WORK INSTRUCTION. Word for word, repeat each of the records below.

Extracted records.
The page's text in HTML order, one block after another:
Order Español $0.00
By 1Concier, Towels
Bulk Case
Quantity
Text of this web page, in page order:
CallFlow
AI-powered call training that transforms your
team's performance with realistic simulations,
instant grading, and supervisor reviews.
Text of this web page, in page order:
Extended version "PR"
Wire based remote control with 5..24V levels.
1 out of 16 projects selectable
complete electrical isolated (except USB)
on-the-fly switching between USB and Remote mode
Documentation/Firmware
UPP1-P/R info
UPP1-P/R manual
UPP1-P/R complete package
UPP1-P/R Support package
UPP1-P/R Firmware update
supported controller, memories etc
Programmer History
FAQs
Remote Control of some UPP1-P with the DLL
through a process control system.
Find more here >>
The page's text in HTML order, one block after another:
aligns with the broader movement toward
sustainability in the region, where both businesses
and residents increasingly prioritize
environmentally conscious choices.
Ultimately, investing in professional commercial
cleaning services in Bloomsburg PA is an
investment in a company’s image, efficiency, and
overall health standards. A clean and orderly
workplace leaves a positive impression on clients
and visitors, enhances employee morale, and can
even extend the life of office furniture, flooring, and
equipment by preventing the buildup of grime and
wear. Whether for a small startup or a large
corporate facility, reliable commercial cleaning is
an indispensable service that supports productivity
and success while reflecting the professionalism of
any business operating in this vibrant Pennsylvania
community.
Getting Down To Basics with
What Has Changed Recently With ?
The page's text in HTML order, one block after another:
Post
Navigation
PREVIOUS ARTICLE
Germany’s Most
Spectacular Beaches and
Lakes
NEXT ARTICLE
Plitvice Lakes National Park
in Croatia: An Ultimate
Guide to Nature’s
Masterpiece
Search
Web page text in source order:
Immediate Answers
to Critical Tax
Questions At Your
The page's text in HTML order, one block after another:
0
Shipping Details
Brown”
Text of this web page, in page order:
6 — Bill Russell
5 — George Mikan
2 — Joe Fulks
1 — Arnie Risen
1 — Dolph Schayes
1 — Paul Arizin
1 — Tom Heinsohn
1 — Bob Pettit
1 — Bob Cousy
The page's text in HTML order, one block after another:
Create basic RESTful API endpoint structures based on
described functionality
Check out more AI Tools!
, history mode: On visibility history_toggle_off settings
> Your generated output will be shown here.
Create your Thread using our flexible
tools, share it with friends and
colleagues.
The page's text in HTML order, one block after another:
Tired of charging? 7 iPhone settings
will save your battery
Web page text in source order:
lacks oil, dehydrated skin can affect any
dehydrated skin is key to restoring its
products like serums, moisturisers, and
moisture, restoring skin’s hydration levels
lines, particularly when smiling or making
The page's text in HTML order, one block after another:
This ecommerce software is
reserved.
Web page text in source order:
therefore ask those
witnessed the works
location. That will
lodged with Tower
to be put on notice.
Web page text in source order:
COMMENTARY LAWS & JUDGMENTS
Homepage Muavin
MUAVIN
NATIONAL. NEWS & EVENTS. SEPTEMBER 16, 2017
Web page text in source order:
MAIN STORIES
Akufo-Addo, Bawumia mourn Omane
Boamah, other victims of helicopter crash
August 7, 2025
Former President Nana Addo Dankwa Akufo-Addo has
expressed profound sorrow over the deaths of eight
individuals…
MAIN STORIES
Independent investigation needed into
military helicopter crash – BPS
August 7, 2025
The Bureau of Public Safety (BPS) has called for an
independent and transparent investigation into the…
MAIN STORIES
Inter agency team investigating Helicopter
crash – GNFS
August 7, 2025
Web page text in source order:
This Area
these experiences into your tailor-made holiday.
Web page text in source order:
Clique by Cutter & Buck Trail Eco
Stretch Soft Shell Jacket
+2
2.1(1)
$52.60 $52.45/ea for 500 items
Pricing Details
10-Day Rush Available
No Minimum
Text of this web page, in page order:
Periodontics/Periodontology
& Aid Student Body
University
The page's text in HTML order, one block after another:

SOLVED EXERCISE.
The page's text in HTML order, one block after another:
Order Español $0.00
By 1Concier, Towels
Bulk Case
Quantity
Text of this web page, in page order:
CallFlow
AI-powered call training that transforms your
team's performance with realistic simulations,
instant grading, and supervisor reviews.
Text of this web page, in page order:
Extended version "PR"
Wire based remote control with 5..24V levels.
1 out of 16 projects selectable
complete electrical isolated (except USB)
on-the-fly switching between USB and Remote mode
Documentation/Firmware
UPP1-P/R info
UPP1-P/R manual
UPP1-P/R complete package
UPP1-P/R Support package
UPP1-P/R Firmware update
supported controller, memories etc
Programmer History
FAQs
Remote Control of some UPP1-P with the DLL
through a process control system.
Find more here >>
The page's text in HTML order, one block after another:
aligns with the broader movement toward
sustainability in the region, where both businesses
and residents increasingly prioritize
environmentally conscious choices.
Ultimately, investing in professional commercial
cleaning services in Bloomsburg PA is an
investment in a company’s image, efficiency, and
overall health standards. A clean and orderly
workplace leaves a positive impression on clients
and visitors, enhances employee morale, and can
even extend the life of office furniture, flooring, and
equipment by preventing the buildup of grime and
wear. Whether for a small startup or a large
corporate facility, reliable commercial cleaning is
an indispensable service that supports productivity
and success while reflecting the professionalism of
any business operating in this vibrant Pennsylvania
community.
Getting Down To Basics with
What Has Changed Recently With ?
The page's text in HTML order, one block after another:
Post
Navigation
PREVIOUS ARTICLE
Germany’s Most
Spectacular Beaches and
Lakes
NEXT ARTICLE
Plitvice Lakes National Park
in Croatia: An Ultimate
Guide to Nature’s
Masterpiece
Search
Web page text in source order:
Immediate Answers
to Critical Tax
Questions At Your
The page's text in HTML order, one block after another:
0
Shipping Details
Brown”
Text of this web page, in page order:
6 — Bill Russell
5 — George Mikan
2 — Joe Fulks
1 — Arnie Risen
1 — Dolph Schayes
1 — Paul Arizin
1 — Tom Heinsohn
1 — Bob Pettit
1 — Bob Cousy
The page's text in HTML order, one block after another:
Create basic RESTful API endpoint structures based on
described functionality
Check out more AI Tools!
, history mode: On visibility history_toggle_off settings
> Your generated output will be shown here.
Create your Thread using our flexible
tools, share it with friends and
colleagues.
The page's text in HTML order, one block after another:
Tired of charging? 7 iPhone settings
will save your battery
Web page text in source order:
lacks oil, dehydrated skin can affect any
dehydrated skin is key to restoring its
products like serums, moisturisers, and
moisture, restoring skin’s hydration levels
lines, particularly when smiling or making
The page's text in HTML order, one block after another:
This ecommerce software is
reserved.
Web page text in source order:
therefore ask those
witnessed the works
location. That will
lodged with Tower
to be put on notice.
Web page text in source order:
COMMENTARY LAWS & JUDGMENTS
Homepage Muavin
MUAVIN
NATIONAL. NEWS & EVENTS. SEPTEMBER 16, 2017
Web page text in source order:
MAIN STORIES
Akufo-Addo, Bawumia mourn Omane
Boamah, other victims of helicopter crash
August 7, 2025
Former President Nana Addo Dankwa Akufo-Addo has
expressed profound sorrow over the deaths of eight
individuals…
MAIN STORIES
Independent investigation needed into
military helicopter crash – BPS
August 7, 2025
The Bureau of Public Safety (BPS) has called for an
independent and transparent investigation into the…
MAIN STORIES
Inter agency team investigating Helicopter
crash – GNFS
August 7, 2025
Web page text in source order:
This Area
these experiences into your tailor-made holiday.
Web page text in source order:
Clique by Cutter & Buck Trail Eco
Stretch Soft Shell Jacket
+2
2.1(1)
$52.60 $52.45/ea for 500 items
Pricing Details
10-Day Rush Available
No Minimum
Text of this web page, in page order:
Periodontics/Periodontology
& Aid Student Body
University
The page's text in HTML order, one block after another:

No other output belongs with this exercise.